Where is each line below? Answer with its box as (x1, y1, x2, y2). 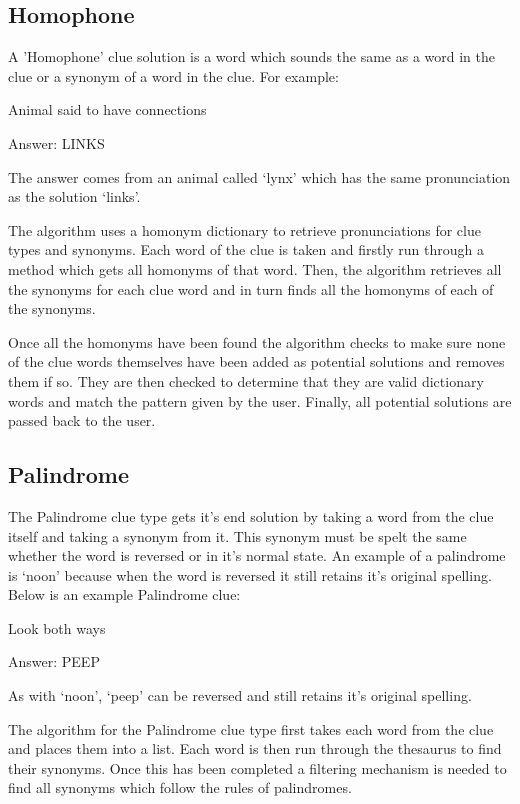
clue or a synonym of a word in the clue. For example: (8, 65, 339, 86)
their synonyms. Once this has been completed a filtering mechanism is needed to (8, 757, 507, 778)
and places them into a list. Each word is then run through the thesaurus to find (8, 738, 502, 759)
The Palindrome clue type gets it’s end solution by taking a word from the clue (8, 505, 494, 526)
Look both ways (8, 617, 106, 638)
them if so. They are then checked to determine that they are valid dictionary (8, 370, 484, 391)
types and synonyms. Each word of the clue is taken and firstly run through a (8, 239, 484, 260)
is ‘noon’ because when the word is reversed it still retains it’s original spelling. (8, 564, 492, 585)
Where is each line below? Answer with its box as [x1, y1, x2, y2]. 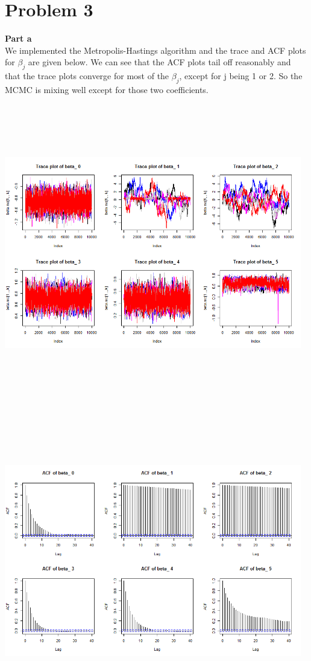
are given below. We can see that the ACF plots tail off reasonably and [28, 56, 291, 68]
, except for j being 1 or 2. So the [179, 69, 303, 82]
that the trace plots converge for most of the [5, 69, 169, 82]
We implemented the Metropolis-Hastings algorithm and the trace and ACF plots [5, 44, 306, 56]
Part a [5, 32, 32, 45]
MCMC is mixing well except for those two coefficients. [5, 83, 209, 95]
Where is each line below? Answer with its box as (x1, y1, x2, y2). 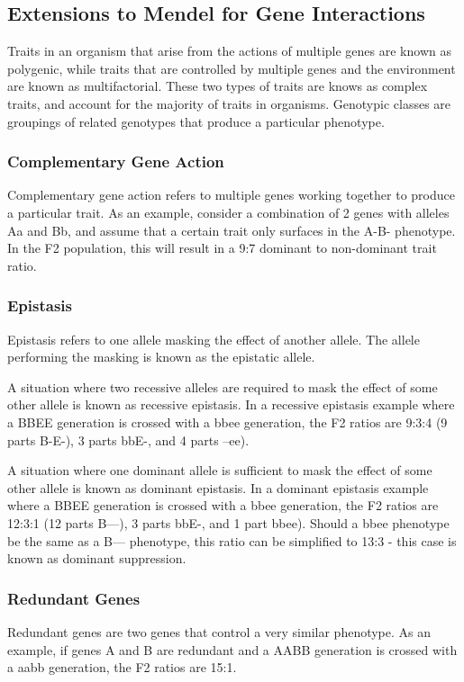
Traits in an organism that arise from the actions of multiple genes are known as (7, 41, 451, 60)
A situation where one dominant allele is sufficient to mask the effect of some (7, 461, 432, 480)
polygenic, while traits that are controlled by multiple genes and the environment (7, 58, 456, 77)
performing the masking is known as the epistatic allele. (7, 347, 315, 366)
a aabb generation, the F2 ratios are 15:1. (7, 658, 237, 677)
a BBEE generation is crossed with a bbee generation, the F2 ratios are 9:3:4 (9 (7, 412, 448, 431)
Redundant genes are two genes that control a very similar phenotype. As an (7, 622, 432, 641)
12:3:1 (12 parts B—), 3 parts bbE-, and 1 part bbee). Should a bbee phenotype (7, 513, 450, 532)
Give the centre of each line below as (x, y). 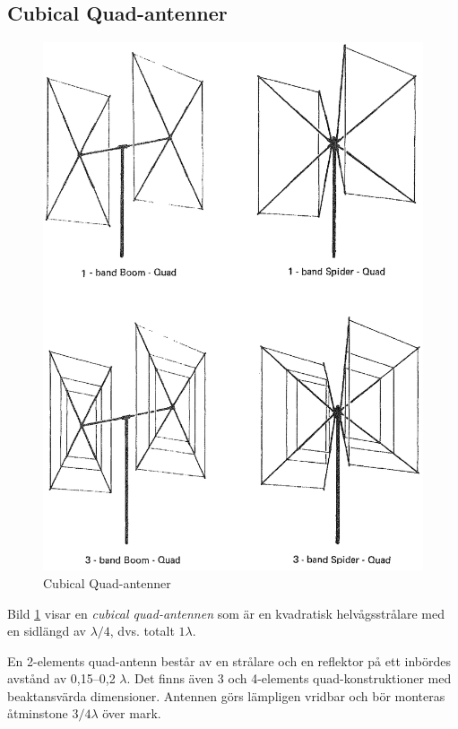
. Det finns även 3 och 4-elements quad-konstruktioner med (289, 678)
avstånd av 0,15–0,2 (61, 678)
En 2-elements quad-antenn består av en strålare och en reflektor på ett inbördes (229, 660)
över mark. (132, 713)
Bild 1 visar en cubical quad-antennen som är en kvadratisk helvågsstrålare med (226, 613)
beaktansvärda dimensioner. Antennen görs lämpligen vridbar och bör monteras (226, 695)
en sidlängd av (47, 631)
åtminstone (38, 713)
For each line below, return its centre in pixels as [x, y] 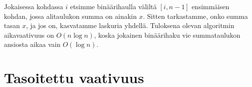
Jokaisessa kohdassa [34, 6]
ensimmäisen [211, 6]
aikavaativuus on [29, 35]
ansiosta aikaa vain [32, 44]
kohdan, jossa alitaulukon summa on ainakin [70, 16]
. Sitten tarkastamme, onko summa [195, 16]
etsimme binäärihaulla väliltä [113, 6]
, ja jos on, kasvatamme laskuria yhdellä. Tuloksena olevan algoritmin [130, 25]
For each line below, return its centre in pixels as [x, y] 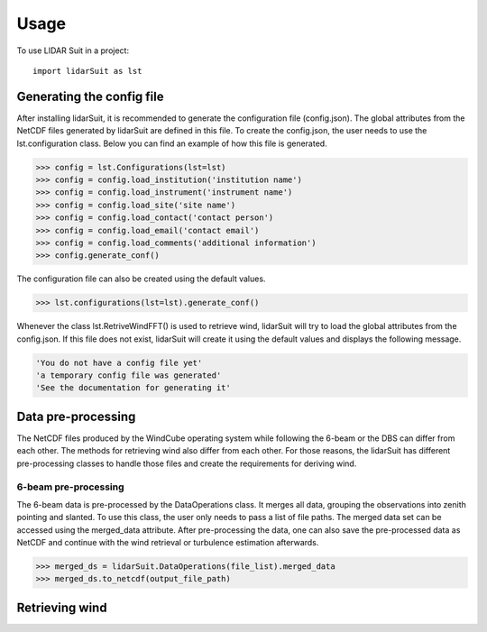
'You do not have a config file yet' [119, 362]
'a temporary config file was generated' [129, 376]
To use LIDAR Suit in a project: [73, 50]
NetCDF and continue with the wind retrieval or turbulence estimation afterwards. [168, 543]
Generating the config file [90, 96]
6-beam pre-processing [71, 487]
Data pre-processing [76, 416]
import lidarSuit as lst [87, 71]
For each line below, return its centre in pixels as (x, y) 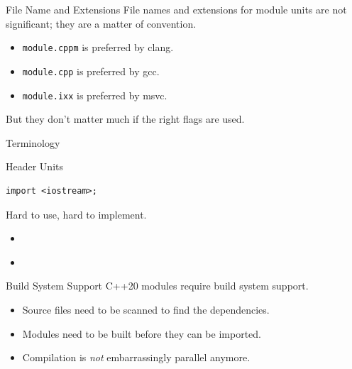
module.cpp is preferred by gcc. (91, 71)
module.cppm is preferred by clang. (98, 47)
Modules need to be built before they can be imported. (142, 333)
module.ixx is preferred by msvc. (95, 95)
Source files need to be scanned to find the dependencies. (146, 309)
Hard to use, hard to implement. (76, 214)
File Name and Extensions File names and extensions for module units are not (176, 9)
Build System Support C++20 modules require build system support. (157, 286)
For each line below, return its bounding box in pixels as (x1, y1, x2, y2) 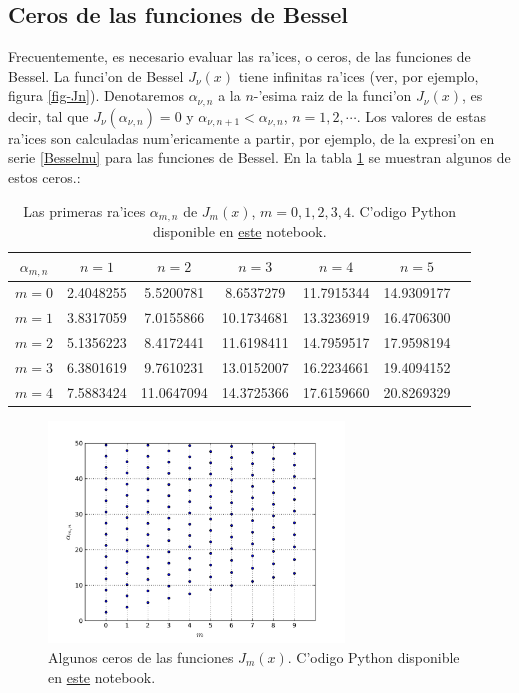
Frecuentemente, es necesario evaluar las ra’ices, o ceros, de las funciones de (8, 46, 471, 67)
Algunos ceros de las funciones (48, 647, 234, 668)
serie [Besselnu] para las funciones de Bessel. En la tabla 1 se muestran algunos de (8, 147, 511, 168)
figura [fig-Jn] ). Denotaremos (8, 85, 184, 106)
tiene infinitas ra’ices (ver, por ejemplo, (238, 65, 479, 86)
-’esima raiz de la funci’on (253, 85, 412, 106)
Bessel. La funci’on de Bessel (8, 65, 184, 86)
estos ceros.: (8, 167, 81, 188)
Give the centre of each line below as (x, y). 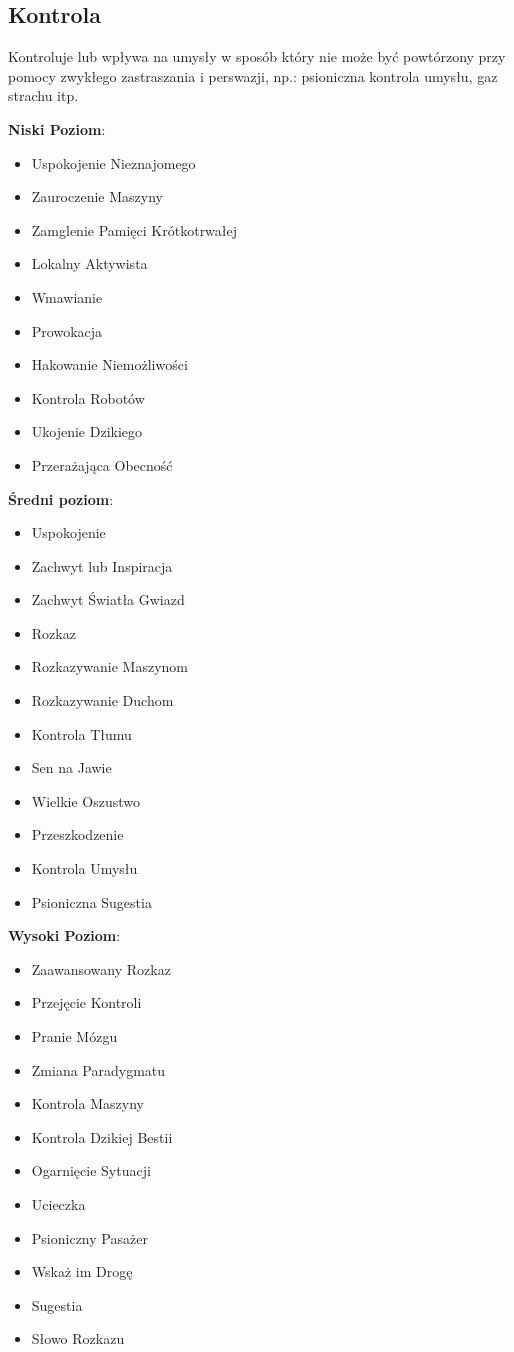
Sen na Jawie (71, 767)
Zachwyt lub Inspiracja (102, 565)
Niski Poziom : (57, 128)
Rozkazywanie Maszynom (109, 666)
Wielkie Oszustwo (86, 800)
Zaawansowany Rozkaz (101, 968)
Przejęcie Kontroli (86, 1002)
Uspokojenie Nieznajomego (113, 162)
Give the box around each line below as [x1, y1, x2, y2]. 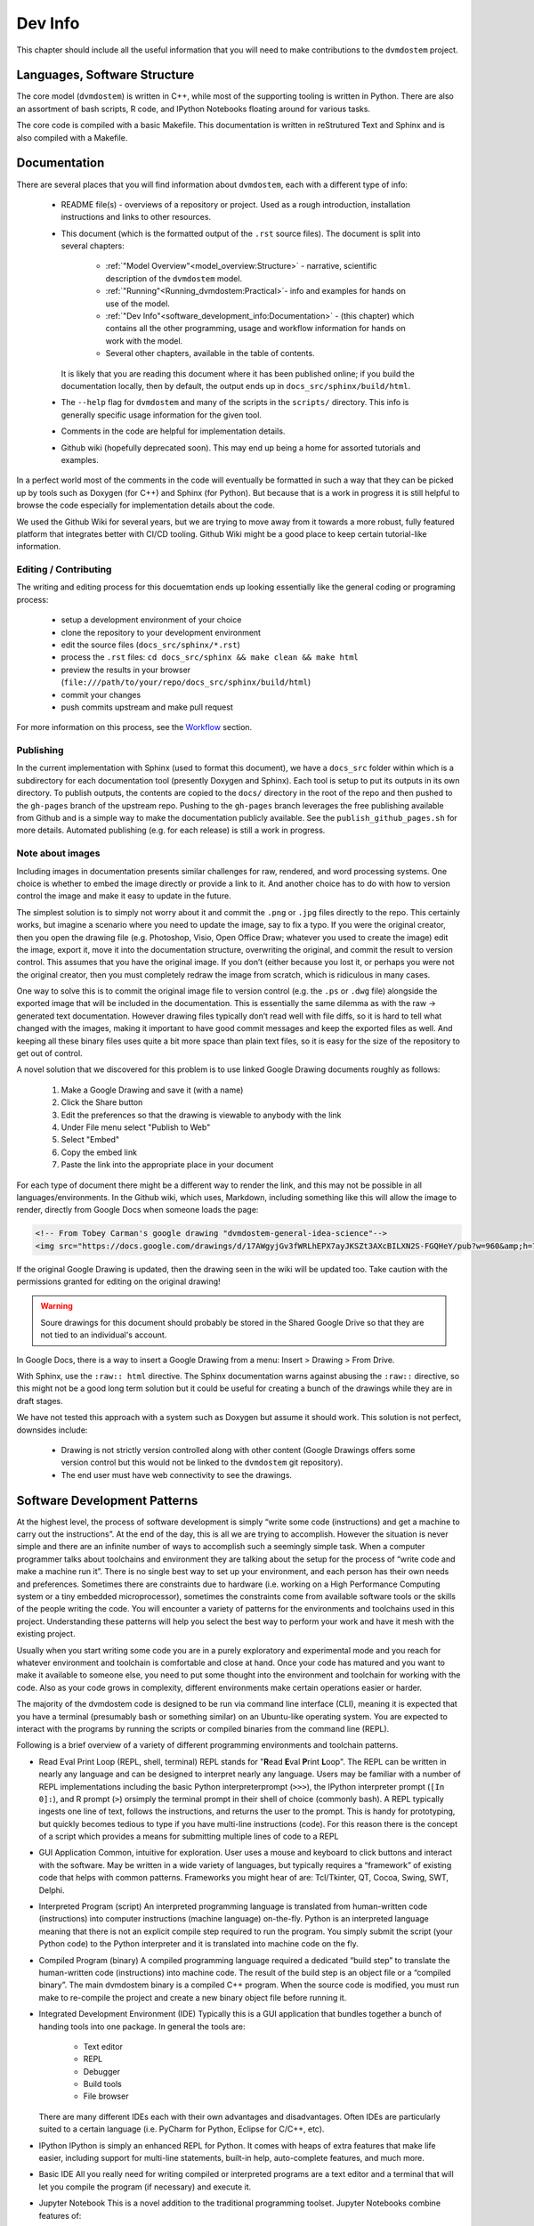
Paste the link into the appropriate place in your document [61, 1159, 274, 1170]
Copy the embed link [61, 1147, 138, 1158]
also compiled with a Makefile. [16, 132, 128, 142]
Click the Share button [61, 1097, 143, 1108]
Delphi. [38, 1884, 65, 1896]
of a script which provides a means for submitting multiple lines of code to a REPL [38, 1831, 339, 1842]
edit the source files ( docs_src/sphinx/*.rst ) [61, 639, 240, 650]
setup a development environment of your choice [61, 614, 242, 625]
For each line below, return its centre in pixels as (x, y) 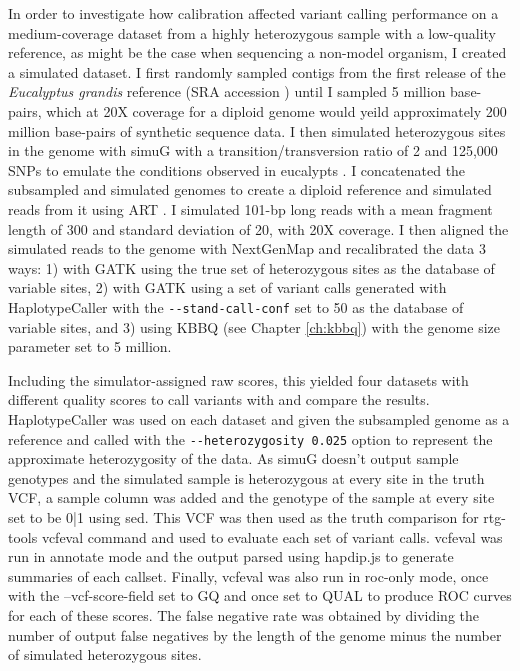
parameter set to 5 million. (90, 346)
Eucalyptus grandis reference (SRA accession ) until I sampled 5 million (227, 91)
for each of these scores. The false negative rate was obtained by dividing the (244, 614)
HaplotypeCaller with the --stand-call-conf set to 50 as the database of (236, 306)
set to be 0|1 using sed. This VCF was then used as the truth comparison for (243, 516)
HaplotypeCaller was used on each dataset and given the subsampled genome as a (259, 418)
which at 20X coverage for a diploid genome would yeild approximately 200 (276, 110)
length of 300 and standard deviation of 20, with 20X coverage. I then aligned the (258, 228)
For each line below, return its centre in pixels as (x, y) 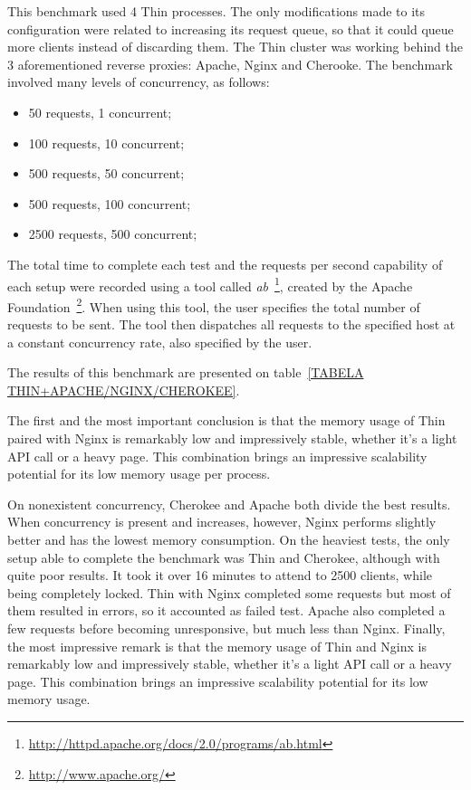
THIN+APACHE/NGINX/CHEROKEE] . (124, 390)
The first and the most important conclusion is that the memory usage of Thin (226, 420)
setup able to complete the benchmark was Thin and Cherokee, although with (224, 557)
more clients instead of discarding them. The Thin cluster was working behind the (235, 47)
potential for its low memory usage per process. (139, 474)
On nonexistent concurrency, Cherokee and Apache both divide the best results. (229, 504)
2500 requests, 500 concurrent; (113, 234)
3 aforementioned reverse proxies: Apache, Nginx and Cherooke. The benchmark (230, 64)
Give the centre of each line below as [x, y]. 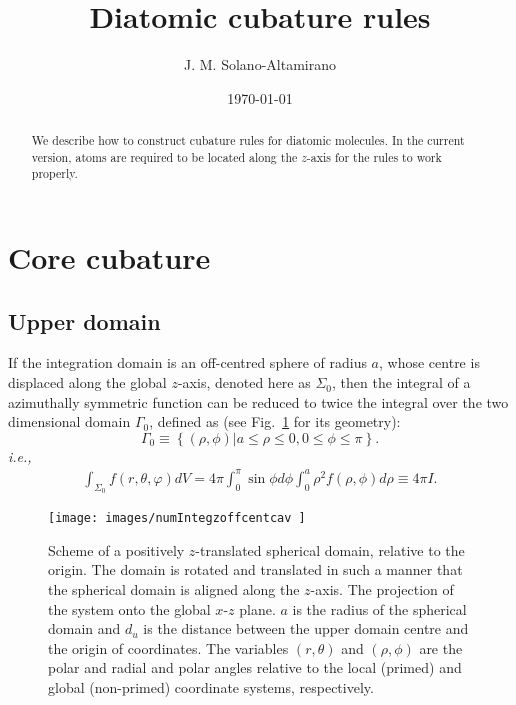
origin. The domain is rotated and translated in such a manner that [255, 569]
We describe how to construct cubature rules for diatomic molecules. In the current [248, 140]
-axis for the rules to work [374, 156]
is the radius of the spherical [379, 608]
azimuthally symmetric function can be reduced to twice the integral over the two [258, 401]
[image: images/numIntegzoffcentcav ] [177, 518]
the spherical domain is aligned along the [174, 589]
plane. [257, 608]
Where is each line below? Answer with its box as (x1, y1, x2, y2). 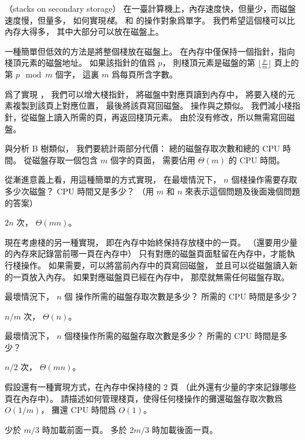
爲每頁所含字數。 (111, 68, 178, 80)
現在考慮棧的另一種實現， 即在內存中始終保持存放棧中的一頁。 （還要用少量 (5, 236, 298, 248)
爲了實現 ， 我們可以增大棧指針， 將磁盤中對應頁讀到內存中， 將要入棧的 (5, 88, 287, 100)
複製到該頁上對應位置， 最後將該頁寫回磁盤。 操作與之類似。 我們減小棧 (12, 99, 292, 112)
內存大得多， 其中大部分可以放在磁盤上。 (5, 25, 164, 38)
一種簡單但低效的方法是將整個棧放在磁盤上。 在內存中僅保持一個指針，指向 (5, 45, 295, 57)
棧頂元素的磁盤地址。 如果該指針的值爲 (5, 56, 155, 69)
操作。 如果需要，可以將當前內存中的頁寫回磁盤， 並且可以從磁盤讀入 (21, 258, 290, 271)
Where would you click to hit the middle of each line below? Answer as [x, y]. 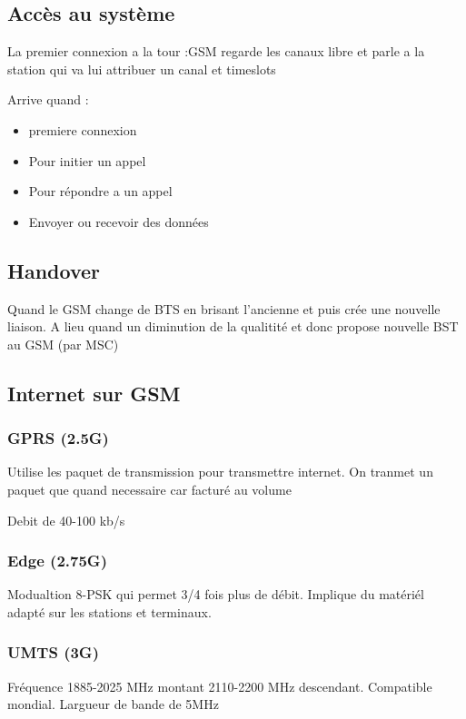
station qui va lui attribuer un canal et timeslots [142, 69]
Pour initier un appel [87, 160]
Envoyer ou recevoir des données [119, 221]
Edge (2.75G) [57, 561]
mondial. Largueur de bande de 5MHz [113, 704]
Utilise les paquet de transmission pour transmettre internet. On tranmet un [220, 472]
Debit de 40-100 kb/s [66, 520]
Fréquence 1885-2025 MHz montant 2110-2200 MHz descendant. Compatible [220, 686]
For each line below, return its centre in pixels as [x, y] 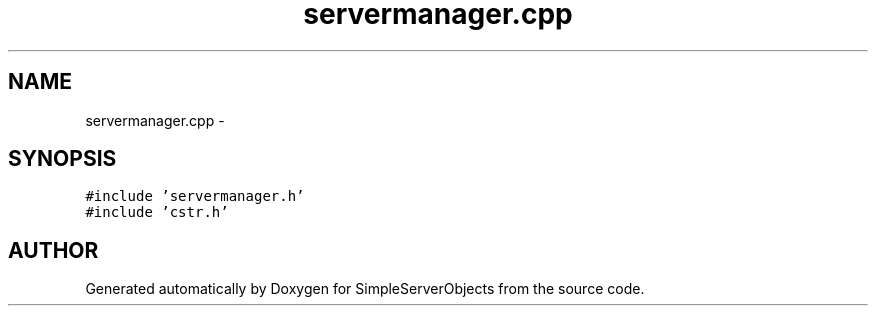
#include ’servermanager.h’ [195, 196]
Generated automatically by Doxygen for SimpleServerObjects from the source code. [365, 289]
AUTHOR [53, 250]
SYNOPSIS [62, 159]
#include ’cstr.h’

Try it => Go through the records above and return every line that holds the string "except".

Finished task =>
, except for j being 1 or 2. So the [179, 69, 303, 82]
MCMC is mixing well except for those two coefficients. [5, 83, 209, 95]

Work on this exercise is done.